START Records

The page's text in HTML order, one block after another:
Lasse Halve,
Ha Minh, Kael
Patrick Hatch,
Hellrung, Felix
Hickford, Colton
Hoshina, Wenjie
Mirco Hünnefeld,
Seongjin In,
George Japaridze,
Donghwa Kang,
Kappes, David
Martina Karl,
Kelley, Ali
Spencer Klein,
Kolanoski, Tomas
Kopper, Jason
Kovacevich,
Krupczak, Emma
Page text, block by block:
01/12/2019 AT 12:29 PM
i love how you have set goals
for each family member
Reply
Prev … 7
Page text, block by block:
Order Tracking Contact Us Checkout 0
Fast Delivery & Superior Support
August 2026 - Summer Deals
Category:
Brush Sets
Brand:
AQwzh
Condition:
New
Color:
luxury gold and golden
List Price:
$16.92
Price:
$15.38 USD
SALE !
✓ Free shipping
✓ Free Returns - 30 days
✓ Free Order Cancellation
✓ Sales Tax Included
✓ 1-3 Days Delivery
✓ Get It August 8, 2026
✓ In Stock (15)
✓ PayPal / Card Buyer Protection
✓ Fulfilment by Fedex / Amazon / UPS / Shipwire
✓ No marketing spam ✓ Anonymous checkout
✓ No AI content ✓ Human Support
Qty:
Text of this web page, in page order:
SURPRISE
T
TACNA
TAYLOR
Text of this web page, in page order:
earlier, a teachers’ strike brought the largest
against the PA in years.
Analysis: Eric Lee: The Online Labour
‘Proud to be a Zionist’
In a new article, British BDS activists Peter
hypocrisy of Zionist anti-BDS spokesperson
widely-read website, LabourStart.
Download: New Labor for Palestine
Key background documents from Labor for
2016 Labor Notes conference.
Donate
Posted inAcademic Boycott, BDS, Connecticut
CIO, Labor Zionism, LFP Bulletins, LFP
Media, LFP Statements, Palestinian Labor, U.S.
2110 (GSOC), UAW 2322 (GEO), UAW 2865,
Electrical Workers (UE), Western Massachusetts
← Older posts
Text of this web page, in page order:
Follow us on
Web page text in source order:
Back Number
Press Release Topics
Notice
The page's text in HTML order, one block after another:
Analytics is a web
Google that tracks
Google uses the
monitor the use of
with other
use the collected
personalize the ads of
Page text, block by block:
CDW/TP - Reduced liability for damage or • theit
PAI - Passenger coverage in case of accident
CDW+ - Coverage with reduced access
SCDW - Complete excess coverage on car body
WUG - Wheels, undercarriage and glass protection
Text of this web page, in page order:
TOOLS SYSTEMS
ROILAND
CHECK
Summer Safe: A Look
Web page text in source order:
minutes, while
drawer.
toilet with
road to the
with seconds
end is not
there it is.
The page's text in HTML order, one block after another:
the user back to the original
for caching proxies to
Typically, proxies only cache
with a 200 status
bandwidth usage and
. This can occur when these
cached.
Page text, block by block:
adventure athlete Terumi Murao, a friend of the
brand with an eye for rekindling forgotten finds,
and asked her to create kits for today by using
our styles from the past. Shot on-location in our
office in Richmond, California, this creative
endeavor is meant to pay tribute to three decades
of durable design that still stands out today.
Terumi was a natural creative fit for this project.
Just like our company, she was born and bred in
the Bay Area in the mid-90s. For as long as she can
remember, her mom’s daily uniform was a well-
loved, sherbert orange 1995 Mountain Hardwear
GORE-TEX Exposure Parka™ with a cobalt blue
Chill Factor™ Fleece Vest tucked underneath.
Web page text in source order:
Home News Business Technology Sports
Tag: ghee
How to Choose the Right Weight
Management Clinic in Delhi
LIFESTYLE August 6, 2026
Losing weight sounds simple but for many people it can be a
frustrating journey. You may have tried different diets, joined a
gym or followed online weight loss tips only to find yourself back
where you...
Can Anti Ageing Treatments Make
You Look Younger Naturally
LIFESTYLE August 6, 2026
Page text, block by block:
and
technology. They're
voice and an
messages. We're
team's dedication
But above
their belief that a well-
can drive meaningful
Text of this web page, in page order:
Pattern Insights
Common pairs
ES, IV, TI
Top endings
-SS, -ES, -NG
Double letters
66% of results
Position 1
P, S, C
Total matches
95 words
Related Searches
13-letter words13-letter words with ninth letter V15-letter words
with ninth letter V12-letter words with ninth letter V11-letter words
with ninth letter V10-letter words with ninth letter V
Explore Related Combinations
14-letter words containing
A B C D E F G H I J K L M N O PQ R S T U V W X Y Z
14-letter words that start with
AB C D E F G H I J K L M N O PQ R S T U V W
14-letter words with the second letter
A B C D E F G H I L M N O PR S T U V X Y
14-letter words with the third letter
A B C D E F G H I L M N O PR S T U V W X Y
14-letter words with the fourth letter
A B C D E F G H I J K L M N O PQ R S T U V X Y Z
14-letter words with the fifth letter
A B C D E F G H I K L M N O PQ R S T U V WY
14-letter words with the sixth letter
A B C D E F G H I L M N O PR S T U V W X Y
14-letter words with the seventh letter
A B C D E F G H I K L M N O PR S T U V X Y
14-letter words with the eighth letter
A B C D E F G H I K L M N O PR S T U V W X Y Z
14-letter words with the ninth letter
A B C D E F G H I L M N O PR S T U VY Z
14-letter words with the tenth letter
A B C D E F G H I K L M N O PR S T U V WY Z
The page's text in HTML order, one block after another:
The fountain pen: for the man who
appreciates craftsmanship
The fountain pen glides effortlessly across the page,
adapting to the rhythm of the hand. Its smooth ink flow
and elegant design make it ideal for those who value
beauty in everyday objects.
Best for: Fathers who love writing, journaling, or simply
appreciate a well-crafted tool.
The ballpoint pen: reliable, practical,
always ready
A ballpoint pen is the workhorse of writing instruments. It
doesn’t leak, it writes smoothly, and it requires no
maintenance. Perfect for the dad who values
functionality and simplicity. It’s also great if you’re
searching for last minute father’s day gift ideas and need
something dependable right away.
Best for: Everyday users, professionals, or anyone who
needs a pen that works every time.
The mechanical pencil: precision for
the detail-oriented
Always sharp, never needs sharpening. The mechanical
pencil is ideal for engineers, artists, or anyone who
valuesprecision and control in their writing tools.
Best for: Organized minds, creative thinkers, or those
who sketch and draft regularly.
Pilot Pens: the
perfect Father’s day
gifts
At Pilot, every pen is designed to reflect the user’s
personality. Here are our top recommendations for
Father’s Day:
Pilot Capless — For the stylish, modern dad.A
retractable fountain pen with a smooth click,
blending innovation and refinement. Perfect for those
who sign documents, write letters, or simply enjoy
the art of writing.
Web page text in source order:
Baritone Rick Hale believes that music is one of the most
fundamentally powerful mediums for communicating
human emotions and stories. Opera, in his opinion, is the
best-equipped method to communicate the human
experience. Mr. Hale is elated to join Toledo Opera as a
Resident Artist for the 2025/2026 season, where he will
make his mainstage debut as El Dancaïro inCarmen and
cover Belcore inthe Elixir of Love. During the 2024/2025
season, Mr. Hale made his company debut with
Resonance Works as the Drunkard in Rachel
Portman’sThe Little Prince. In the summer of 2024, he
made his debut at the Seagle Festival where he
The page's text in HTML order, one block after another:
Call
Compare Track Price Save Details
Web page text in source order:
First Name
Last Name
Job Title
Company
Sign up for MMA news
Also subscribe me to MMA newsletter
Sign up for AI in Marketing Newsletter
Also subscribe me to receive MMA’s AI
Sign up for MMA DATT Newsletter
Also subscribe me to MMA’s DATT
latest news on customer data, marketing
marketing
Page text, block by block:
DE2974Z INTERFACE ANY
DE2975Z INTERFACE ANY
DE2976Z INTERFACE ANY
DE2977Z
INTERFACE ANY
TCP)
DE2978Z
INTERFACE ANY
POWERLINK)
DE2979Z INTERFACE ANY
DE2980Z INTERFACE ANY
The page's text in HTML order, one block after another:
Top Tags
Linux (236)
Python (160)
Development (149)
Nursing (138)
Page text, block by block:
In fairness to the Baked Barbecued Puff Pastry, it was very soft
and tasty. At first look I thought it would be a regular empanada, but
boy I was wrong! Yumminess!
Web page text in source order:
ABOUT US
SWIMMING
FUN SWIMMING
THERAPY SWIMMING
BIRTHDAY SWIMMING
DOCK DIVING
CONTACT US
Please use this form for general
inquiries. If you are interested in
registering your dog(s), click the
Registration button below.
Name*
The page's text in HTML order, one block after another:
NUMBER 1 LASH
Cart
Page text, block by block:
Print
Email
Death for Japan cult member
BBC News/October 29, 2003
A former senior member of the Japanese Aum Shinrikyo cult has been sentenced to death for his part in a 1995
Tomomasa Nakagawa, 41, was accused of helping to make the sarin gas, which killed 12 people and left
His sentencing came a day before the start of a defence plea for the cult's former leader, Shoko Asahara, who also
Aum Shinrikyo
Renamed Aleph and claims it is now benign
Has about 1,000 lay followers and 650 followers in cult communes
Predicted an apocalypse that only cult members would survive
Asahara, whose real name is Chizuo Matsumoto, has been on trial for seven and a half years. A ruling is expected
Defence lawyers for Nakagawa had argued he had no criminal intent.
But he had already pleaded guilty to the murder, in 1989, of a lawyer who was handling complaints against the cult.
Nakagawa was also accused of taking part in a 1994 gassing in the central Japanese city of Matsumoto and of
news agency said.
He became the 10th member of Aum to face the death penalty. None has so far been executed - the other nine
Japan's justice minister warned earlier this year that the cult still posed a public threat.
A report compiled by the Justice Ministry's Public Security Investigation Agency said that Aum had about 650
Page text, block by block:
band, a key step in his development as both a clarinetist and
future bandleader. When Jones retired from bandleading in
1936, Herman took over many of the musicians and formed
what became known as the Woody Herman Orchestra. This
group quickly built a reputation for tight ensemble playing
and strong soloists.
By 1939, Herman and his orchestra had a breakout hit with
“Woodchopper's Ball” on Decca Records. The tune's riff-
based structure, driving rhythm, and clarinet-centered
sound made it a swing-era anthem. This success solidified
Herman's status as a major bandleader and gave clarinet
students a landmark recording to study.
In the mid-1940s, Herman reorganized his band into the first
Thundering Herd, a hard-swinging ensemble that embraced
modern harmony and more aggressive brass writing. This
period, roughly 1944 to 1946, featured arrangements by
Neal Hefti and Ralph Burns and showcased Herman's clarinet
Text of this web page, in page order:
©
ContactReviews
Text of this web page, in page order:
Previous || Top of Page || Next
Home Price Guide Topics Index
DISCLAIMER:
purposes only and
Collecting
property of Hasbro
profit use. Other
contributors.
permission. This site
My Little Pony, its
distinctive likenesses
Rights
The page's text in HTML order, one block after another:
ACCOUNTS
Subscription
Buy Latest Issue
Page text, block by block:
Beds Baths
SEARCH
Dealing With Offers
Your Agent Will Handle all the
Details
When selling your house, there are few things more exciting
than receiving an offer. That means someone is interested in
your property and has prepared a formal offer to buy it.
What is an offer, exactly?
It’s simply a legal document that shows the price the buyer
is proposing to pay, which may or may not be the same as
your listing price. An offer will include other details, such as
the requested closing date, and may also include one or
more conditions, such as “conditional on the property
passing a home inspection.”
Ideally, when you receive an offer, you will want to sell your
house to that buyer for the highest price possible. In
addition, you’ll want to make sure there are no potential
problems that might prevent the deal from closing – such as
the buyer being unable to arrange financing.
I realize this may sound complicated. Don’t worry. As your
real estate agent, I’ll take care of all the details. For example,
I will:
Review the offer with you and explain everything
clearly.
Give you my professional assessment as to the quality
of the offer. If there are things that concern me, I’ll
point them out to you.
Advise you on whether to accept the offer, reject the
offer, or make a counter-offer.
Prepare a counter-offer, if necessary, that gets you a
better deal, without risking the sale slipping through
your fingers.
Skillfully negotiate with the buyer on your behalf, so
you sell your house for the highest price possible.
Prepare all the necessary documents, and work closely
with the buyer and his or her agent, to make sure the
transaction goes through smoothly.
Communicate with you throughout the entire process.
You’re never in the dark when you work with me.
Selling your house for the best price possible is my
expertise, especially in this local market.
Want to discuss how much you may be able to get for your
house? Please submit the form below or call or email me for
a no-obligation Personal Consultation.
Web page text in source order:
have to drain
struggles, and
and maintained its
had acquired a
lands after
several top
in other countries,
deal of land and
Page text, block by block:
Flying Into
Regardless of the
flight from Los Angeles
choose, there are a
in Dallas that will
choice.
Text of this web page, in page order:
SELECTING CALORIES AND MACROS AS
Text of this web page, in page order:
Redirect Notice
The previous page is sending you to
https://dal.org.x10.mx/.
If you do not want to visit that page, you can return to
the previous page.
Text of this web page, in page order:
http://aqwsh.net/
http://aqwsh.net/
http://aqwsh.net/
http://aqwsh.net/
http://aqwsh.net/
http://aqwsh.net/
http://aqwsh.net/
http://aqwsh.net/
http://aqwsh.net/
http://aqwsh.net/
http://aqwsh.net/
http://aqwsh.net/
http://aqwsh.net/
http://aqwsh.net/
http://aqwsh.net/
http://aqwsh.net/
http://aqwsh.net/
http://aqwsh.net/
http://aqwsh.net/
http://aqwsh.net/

END Records

■ **Goal of the exercise**: Working through the listing above, count every line that holds "Little" and answer with the count alone.

■ **Answer for this exercise**: 2